▶ TASK DIRECTIONS
Scan the data below. Pull out each line where "Stephen" occurs.

BEGIN DATA SHOWN

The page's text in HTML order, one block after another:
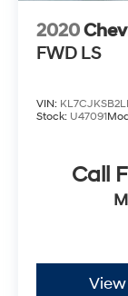
2020
FWD LS
VIN:
Stock: U47091
Call
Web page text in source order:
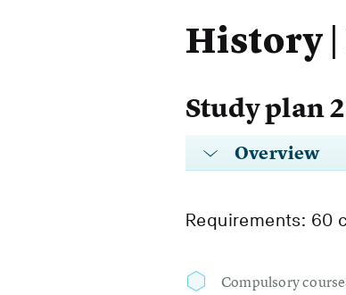
History |
Study plan
Overview
Requirements: 60
Compulsory
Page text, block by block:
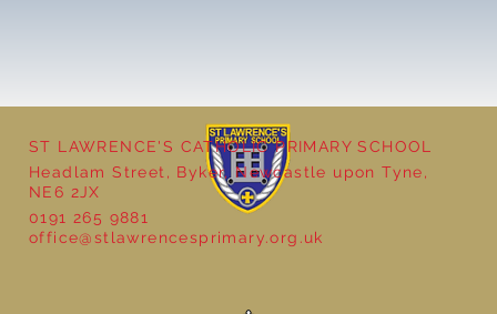
ST LAWRENCE'S CATHOLIC PRIMARY SCHOOL
Headlam Street, Byker, Newcastle upon Tyne,
NE6 2JX
0191 265 9881
office@stlawrencesprimary.org.uk
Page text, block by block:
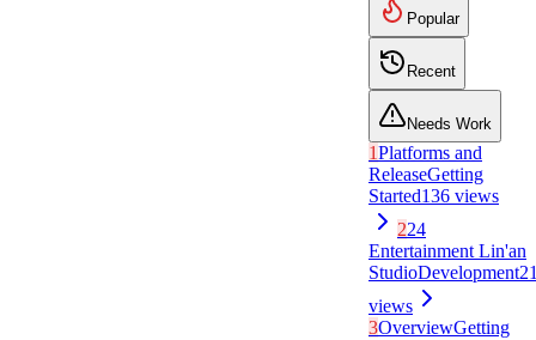
Popular
Recent
Needs Work
1Platforms and
ReleaseGetting
Started136 views
224
Entertainment Lin'an
StudioDevelopment
views
3OverviewGetting
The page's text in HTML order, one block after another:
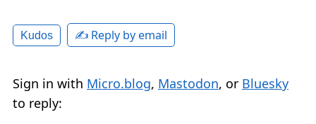
Kudos ✍️ Reply by email
Sign in with Micro.blog, Mastodon, or Bluesky
to reply:
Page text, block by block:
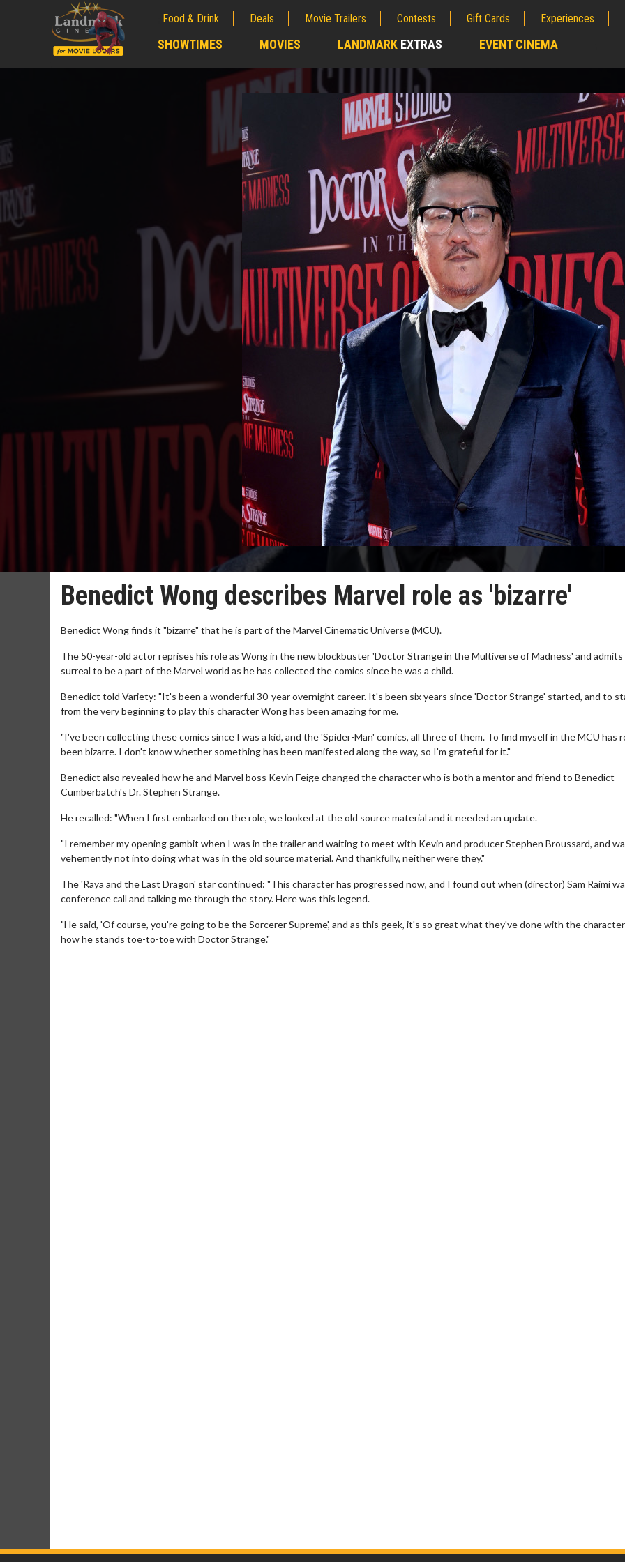
Food & Drink Deals Movie Trailers Contests Gift Cards Experiences
SHOWTIMES MOVIES LANDMARK EXTRAS EVENT CINEMA
Benedict Wong describes Marvel role as 'bizarre'
Benedict Wong finds it "bizarre" that he is part of the Marvel Cinematic Universe (MCU).
The 50-year-old actor reprises his role as Wong in the new blockbuster 'Doctor Strange in the Multiverse of Madness' and admits
surreal to be a part of the Marvel world as he has collected the comics since he was a child.
Benedict told Variety: "It's been a wonderful 30-year overnight career. It's been six years since 'Doctor Strange' started, and to
from the very beginning to play this character Wong has been amazing for me.
"I've been collecting these comics since I was a kid, and the 'Spider-Man' comics, all three of them. To find myself in the MCU has
been bizarre. I don't know whether something has been manifested along the way, so I'm grateful for it."
Benedict also revealed how he and Marvel boss Kevin Feige changed the character who is both a mentor and friend to Benedict
Cumberbatch's Dr. Stephen Strange.
He recalled: "When I first embarked on the role, we looked at the old source material and it needed an update.
"I remember my opening gambit when I was in the trailer and waiting to meet with Kevin and producer Stephen Broussard, and
vehemently not into doing what was in the old source material. And thankfully, neither were they."
The 'Raya and the Last Dragon' star continued: "This character has progressed now, and I found out when (director) Sam Raimi
conference call and talking me through the story. Here was this legend.
"He said, 'Of course, you're going to be the Sorcerer Supreme', and as this geek, it's so great what they've done with the
how he stands toe-to-toe with Doctor Strange."
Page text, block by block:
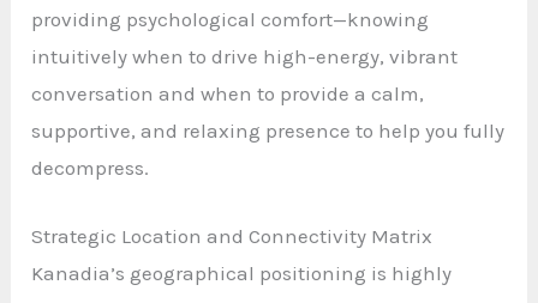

END DATA SHOWN

▶ WORKED SOLUTION
Cumberbatch's Dr. Stephen Strange.
"I remember my opening gambit when I was in the trailer and waiting to meet with Kevin and producer Stephen Broussard, and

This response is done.